Aside from the military advantages conferred by these systems, which reduce the need for human combatants, some analysts have made moral arguments in their favour. Roboticist Ronald C. Arkin, for example, has posited that unmanned systems could behave “more ethically” than human counterparts since, lacking emotions an instinct for self-preservation, they could be programmed to gather all the information available before making a life and death decision.

Others are less sanguine, recognising the potential for sufficiently advanced artificially intelligent systems to restore the first-strike advantage for nuclear powers, the potential for badly-programmed killer robots to run amok, and the potential for misuse by dictators and terrorists. Elon Musk (who has described artificial intelligence research as “summoning the demon”) joined a large number of AI researchers, scientists and companies signing a pledge to forgo the development of lethal autonomous weapons in July 2018:

“We the undersigned agree that the decision to take a human life should never be delegated to a machine. There is a moral component to this position, that we should not allow machines to make life-taking decisions for which others – or nobody – will be culpable. There is also a powerful pragmatic argument: lethal autonomous weapons, selecting and engaging targets without human intervention, would be dangerously destabilizing for every country and individual. Thousands of AI researchers agree that by removing the risk, attributability, and difficulty of taking human lives, lethal autonomous weapons could become powerful instruments of violence and oppression, especially when linked to surveillance and data systems. Moreover, lethal autonomous weapons have characteristics quite different from nuclear, chemical and biological weapons, and the unilateral actions of a single group could too easily spark an arms race that the international community lacks the technical tools and global governance systems to manage. Stigmatizing and preventing such an arms race should be a high priority for national and global security.”

Slaughterbots, a video released by the Future of Life Institute in 2017 dramatises a scenario in which inexpensive microdrones, used in combination with facial recognition technology and shaped explosives, wreak havoc in the near future, as they are deployed to assassinate huge numbers of political targets with impunity. Unlike nuclear warheads, the software which powers autonomous weapons systems would be relatively easy to leak, copy and distribute.

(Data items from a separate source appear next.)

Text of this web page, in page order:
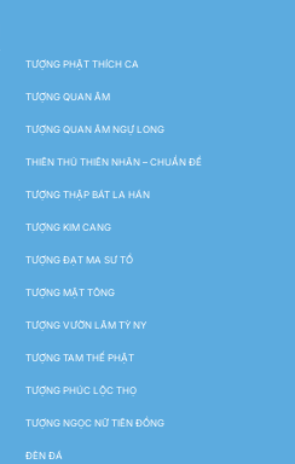
TƯỢNG PHẬT THÍCH CA
TƯỢNG QUAN ÂM
TƯỢNG QUAN ÂM NGỰ LONG
THIÊN THỦ THIÊN NHÃN – CHUẨN ĐỀ
TƯỢNG THẬP BÁT LA HÁN
TƯỢNG KIM CANG
TƯỢNG ĐẠT MA SƯ TỔ
TƯỢNG MẬT TÔNG
TƯỢNG VƯỜN LÂM TỲ NY
TƯỢNG TAM THẾ PHẬT
TƯỢNG PHÚC LỘC THỌ
TƯỢNG NGỌC NỮ TIÊN ĐỒNG
ĐÈN ĐÁ
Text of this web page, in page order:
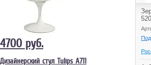
4700 руб.
Дизайнерский стул Tulips А711
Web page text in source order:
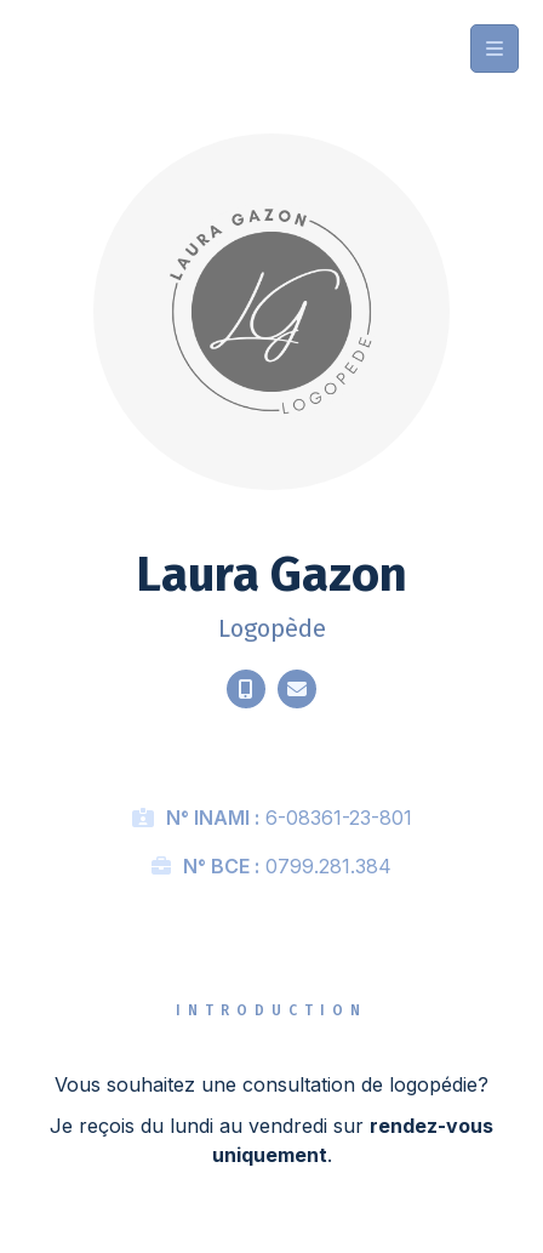
Laura Gazon
Logopède
N° INAMI : 6-08361-23-801
N° BCE : 0799.281.384
INTRODUCTION
Vous souhaitez une consultation de logopédie?
Je reçois du lundi au vendredi sur rendez-vous
uniquement.
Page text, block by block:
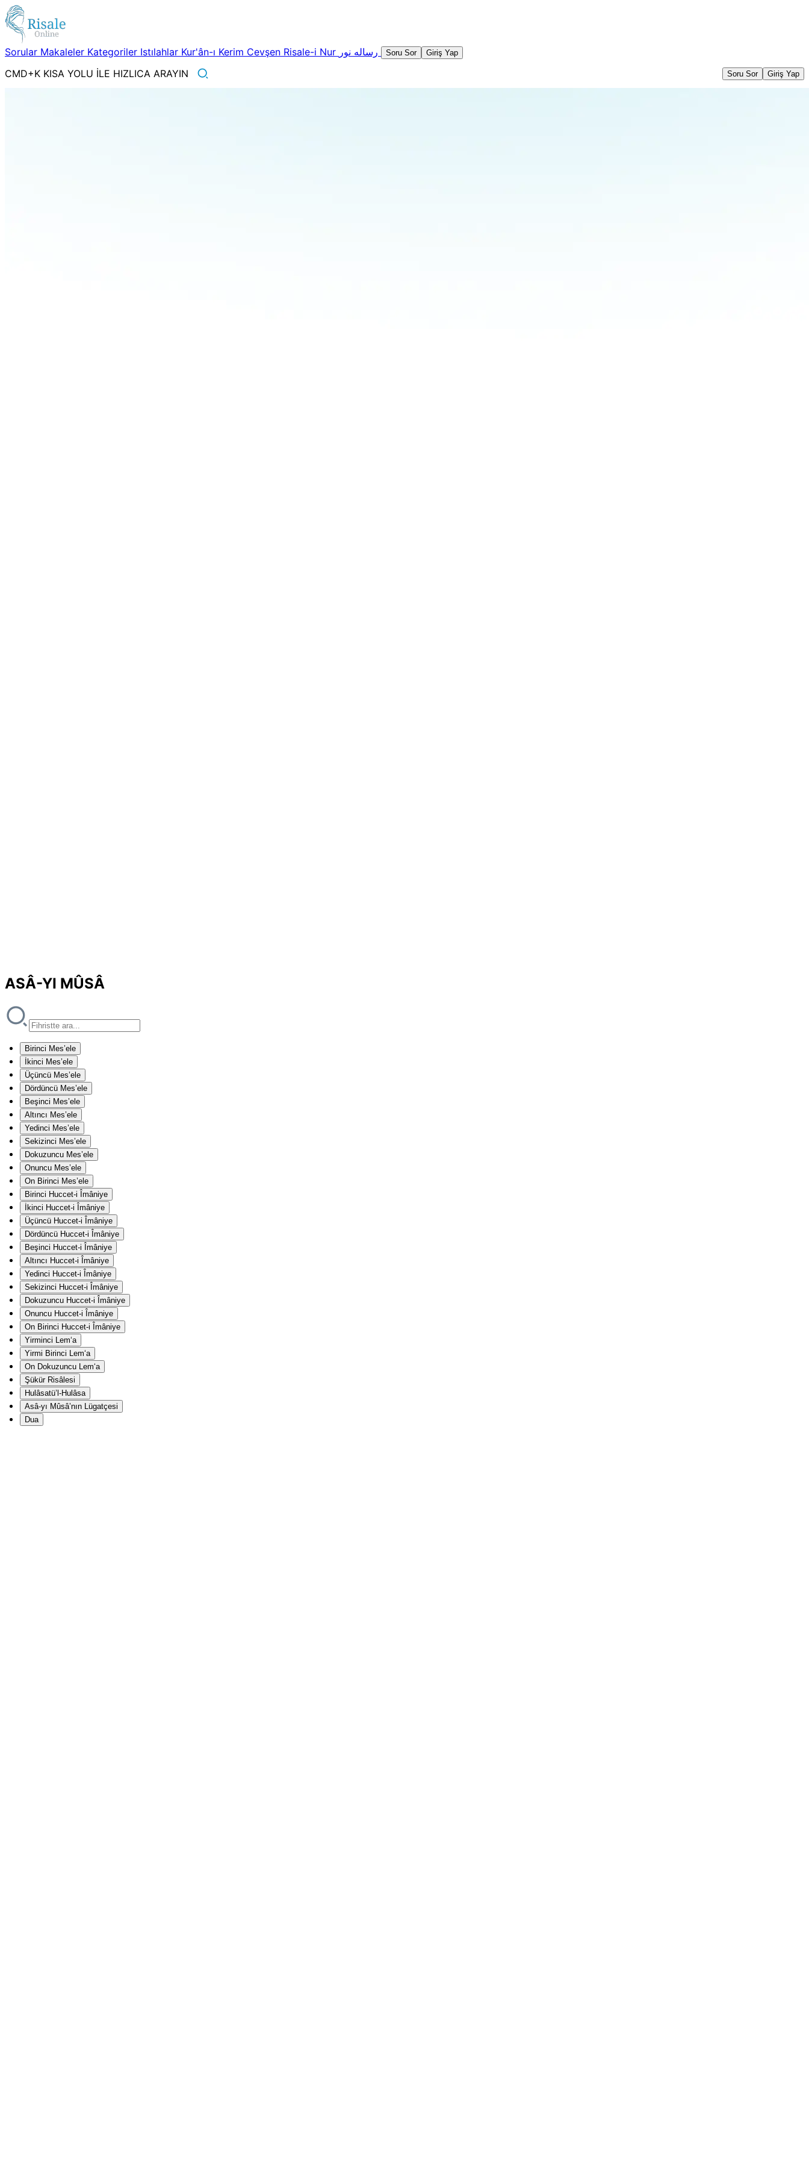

Drones over Gatwick airport two weeks ago may only have caused three days of disruption, but they might also foreshadow a chilling future in which weapons of mass destruction are available to anyone with the will and better-than-average technical abilities.

The Institute’s pledge also calls on governments to implement “strong international norms, regulations and laws against lethal autonomous weapons”. At present, 26 nations have explicitly endorsed a call for a ban on lethal autonomous weapons systems. Five states have explicitly rejected such a ban: France, Israel, Russia, the United States, and the United Kingdom, all of whom are among the world’s top ten arms exporters. Unfortunately, the world may need to face the AI equivalent of a Hiroshima or Nagasaki before there’s enough of a public outcry to cause these countries to work towards an international treaty. But by then, it may already be too late.